Elizabeth Yalkut | Portfolio

a collection of digital work

Genevieve Calligraphy

Genevieve Goldleaf is a freelance calligrapher, who needed a site to reach out to clients and serve as an online portfolio. Originally built in pure HTML/CSS, the site has come to include a Javascript portfolio and fluid columns, and now embodies the twin qualities a calligraphy website demands — elegant function and attention to handcrafted detail.

Feminist Bingo Card

The Interactive Feminist Bingo Card, created in collaboration with Betsy Haibel, is an interactive bingo card for the use of commenters at online feminist venues. It provides feminists with an easy way to identify trolls, suggests possible responses based on the squares chosen, and also generates a random kitten video if the player chooses not to engage with the troll upon winning.

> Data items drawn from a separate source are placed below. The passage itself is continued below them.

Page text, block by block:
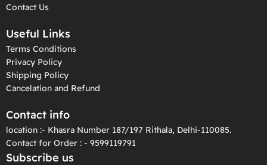
Contact Us
Useful Links
Terms Conditions
Privacy Policy
Shipping Policy
Cancelation and Refund
Contact info
location :- Khasra Number 187/197 Rithala, Delhi-110085.
Contact for Order : - 9599119791
Subscribe us
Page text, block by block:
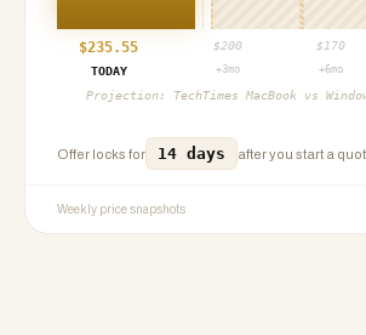
$235.55 $200 $ 170
TODAY
+3mo +6mo
Projection: TechTimes MacBook vs
Offer locks for 14 days after you start a
Weekly price snapshots
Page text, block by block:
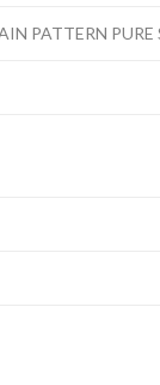
PATTERN
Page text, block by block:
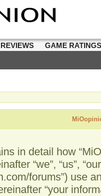
GAME
in detail how
“we”, “us”,
forums”) use
“your
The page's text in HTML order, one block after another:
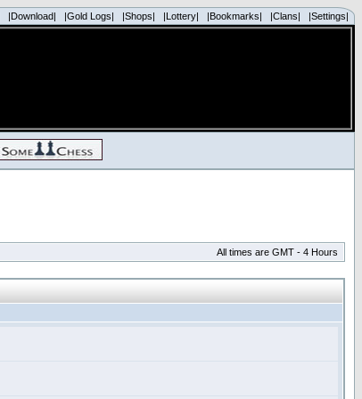
|Download| |Gold Logs| |Shops| |Lottery| |Bookmarks| |Clans| |Settings|
All times are GMT - 4 Hours
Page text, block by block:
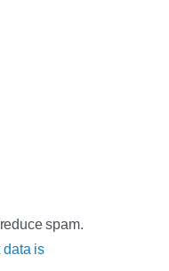
spam.
data is
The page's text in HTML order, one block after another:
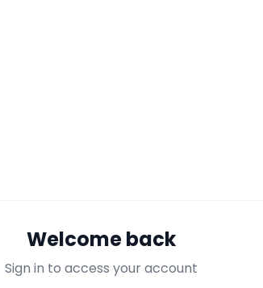
Welcome back
Sign in to access your account

I designed and developed the front-end; Betsy wrote the Javascript that governs the random generation of the card and the interactive play.

MacArthur Foundation

Threespot Media was tasked with rebranding the MacArthur Foundation website. James Stevenson and Steve McKinney built the Django backend, and I served as front-end lead, working with Phil Gosier's designs.

Decade of Thanks

Do Something collected messages from young people all over the United States thanking emergency service workers for their efforts to keep Americans safe, as a tribute to their hard work on the tenth anniversary of 9/11. Rob Hawkins worked with the Google Maps API to link the messages, sent in through a custom Drupal content type or text message, to a map, and I translated Keri Goff's PSD into CSS.

Project OWL Online

Project OWL online was an online version of an optional mini-course offered to writing fellows at Barnard College, meant to raise their awareness of learning disabilities (LD). The course was originally designed by the Office of Disability Services (ODS) as a seminar course. Students were interested in the course, but unable to find a time that would work for all of them to take it in person. So, working with ODS, Educational Technology developed an online version.

The course was created in Wordpress. Different activities were created to take the place of the in-person instruction that had happened in the seminar version of the course — to both motivate the students and to get them to engage with the material — and those activities were put into the blog along with journal entries for the students to respond to.